[Source records]
BEGIN

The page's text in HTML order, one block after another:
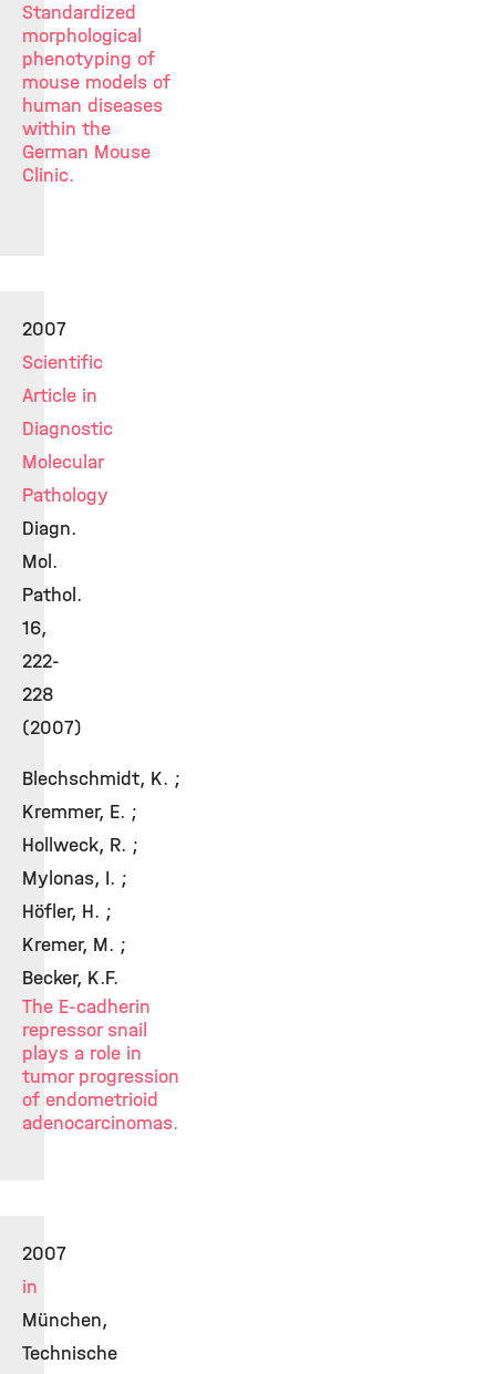
Standardized
morphological
phenotyping of
mouse models of
human diseases
within the
German Mouse
Clinic.
2007
Scientific
Article in
Diagnostic
Molecular
Pathology
Diagn.
Mol.
Pathol.
16,
222-
228
(2007)
Blechschmidt, K. ;
Kremmer, E. ;
Hollweck, R. ;
Mylonas, I. ;
Höfler, H. ;
Kremer, M. ;
Becker, K.F.
The E-cadherin
repressor snail
plays a role in
tumor progression
of endometrioid
adenocarcinomas.
2007
in
München,
Technische
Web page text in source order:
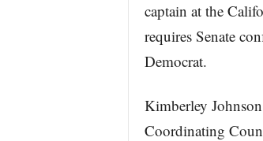
captain at the
requires Senate
Democrat.
Kimberley
Coordinating
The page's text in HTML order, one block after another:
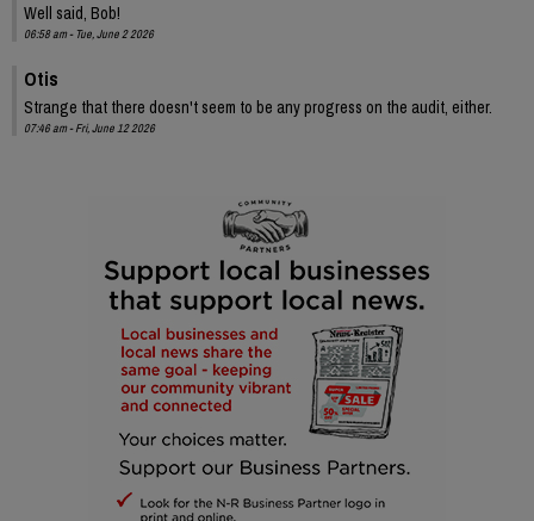
Well said, Bob!
06:58 am - Tue, June 2 2026
Otis
Strange that there doesn't seem to be any progress on the audit, either.
07:46 am - Fri, June 12 2026
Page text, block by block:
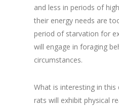
and less in periods of
their energy needs are
period of starvation for
will engage in foraging
circumstances.
What is interesting in
rats will exhibit physical
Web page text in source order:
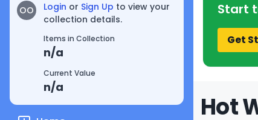
OO Login or Sign Up to view your
collection details.
Items in Collection
n/a
Current Value
n/a
Start
Get
Hot
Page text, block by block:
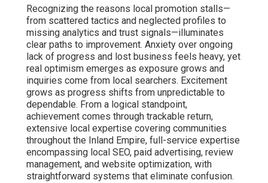
Recognizing the reasons local promotion stalls—
from scattered tactics and neglected profiles to
missing analytics and trust signals—illuminates
clear paths to improvement. Anxiety over ongoing
lack of progress and lost business feels heavy, yet
real optimism emerges as exposure grows and
inquiries come from local searchers. Excitement
grows as progress shifts from unpredictable to
dependable. From a logical standpoint,
achievement comes through trackable return,
extensive local expertise covering communities
throughout the Inland Empire, full-service expertise
encompassing local SEO, paid advertising, review
management, and website optimization, with
straightforward systems that eliminate confusion.
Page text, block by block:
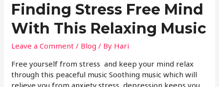
Finding Stress Free Mind
With This Relaxing Music
Leave a Comment / Blog / By Hari
Free yourself from stress and keep your mind relax
through this peaceful music Soothing music which will
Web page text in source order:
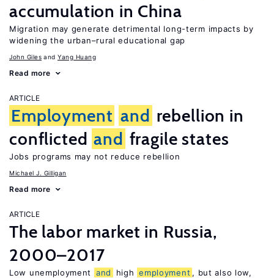
accumulation in China
Migration may generate detrimental long-term impacts by
widening the urban–rural educational gap
John Giles Yang Huang
Read more
ARTICLE
Employment and rebellion in
conflicted and fragile states
Jobs programs may not reduce rebellion
Michael J. Gilligan
Read more
ARTICLE
The labor market in Russia,
2000–2017
Low unemployment and high employment , but also low,
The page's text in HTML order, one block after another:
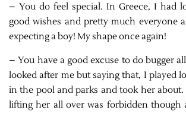
– You do feel special. In Greece, I had
good wishes and pretty much everyone
expecting a boy! My shape once again!
– You have a good excuse to do bugger
looked after me but saying that, I played
in the pool and parks and took her
lifting her all over was forbidden though
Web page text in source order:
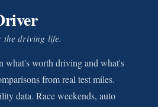
the driving life.
what's worth driving and what's
from real test miles.
data. Race weekends, auto
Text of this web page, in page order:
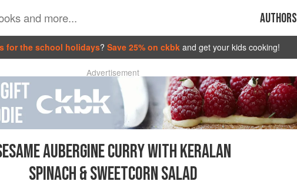
Authors
for the school holidays? Save 25% on ckbk and get your kids cooking!
Advertisement
AUBERGINE CURRY WITH KERALAN
SPINACH & SWEETCORN SALAD
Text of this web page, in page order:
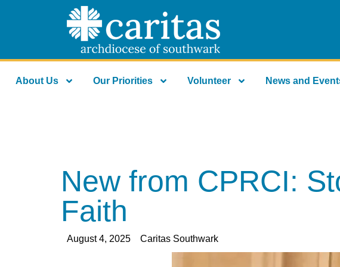
About Us Our Priorities Volunteer News and
New from CPRCI:
Faith
August 4, 2025 Caritas Southwark
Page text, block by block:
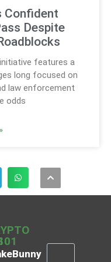
Confident
Despite
features a
long focused on
law enforcement
odds
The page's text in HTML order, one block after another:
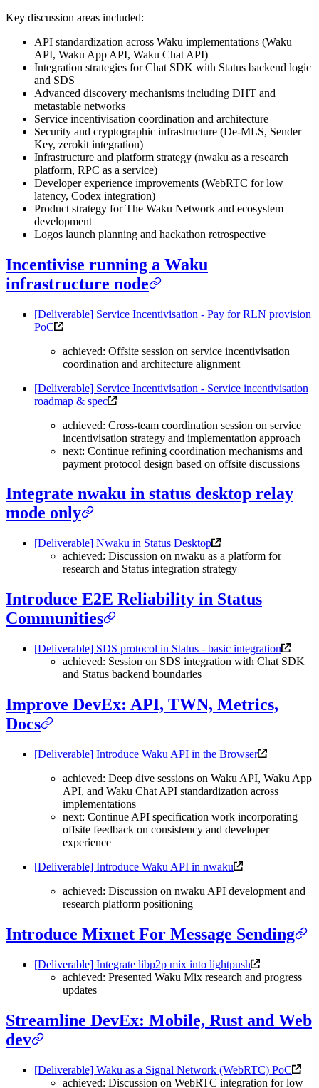
Key discussion areas included:
API standardization across Waku implementations (Waku
API, Waku App API, Waku Chat API)
Integration strategies for Chat SDK with Status backend logic
and SDS
Advanced discovery mechanisms including DHT and
metastable networks
Service incentivisation coordination and architecture
Security and cryptographic infrastructure (De-MLS, Sender
Key, zerokit integration)
Infrastructure and platform strategy (nwaku as a research
platform, RPC as a service)
Developer experience improvements (WebRTC for low
latency, Codex integration)
Product strategy for The Waku Network and ecosystem
development
Logos launch planning and hackathon retrospective
Incentivise running a Waku
infrastructure node
[Deliverable] Service Incentivisation - Pay for RLN provision
PoC
achieved: Offsite session on service incentivisation
coordination and architecture alignment
[Deliverable] Service Incentivisation - Service incentivisation
roadmap & spec
achieved: Cross-team coordination session on service
incentivisation strategy and implementation approach
next: Continue refining coordination mechanisms and
payment protocol design based on offsite discussions
Integrate nwaku in status desktop relay
mode only
[Deliverable] Nwaku in Status Desktop
achieved: Discussion on nwaku as a platform for
research and Status integration strategy
Introduce E2E Reliability in Status
Communities
[Deliverable] SDS protocol in Status - basic integration
achieved: Session on SDS integration with Chat SDK
and Status backend boundaries
Improve DevEx: API, TWN, Metrics,
Docs
[Deliverable] Introduce Waku API in the Browser
achieved: Deep dive sessions on Waku API, Waku App
API, and Waku Chat API standardization across
implementations
next: Continue API specification work incorporating
offsite feedback on consistency and developer
experience
[Deliverable] Introduce Waku API in nwaku
achieved: Discussion on nwaku API development and
research platform positioning
Introduce Mixnet For Message Sending
[Deliverable] Integrate libp2p mix into lightpush
achieved: Presented Waku Mix research and progress
updates
Streamline DevEx: Mobile, Rust and Web
dev
[Deliverable] Waku as a Signal Network (WebRTC) PoC
achieved: Discussion on WebRTC integration for low
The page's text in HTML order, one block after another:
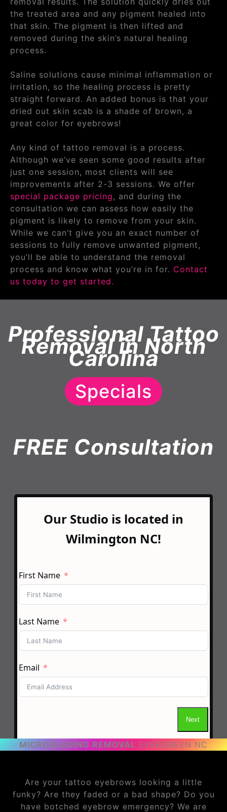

END

GOAL OF THE EXERCISE: Go through the entries above and pull out each line with "implementations" in it.

ANSWER:
API standardization across Waku implementations (Waku
implementations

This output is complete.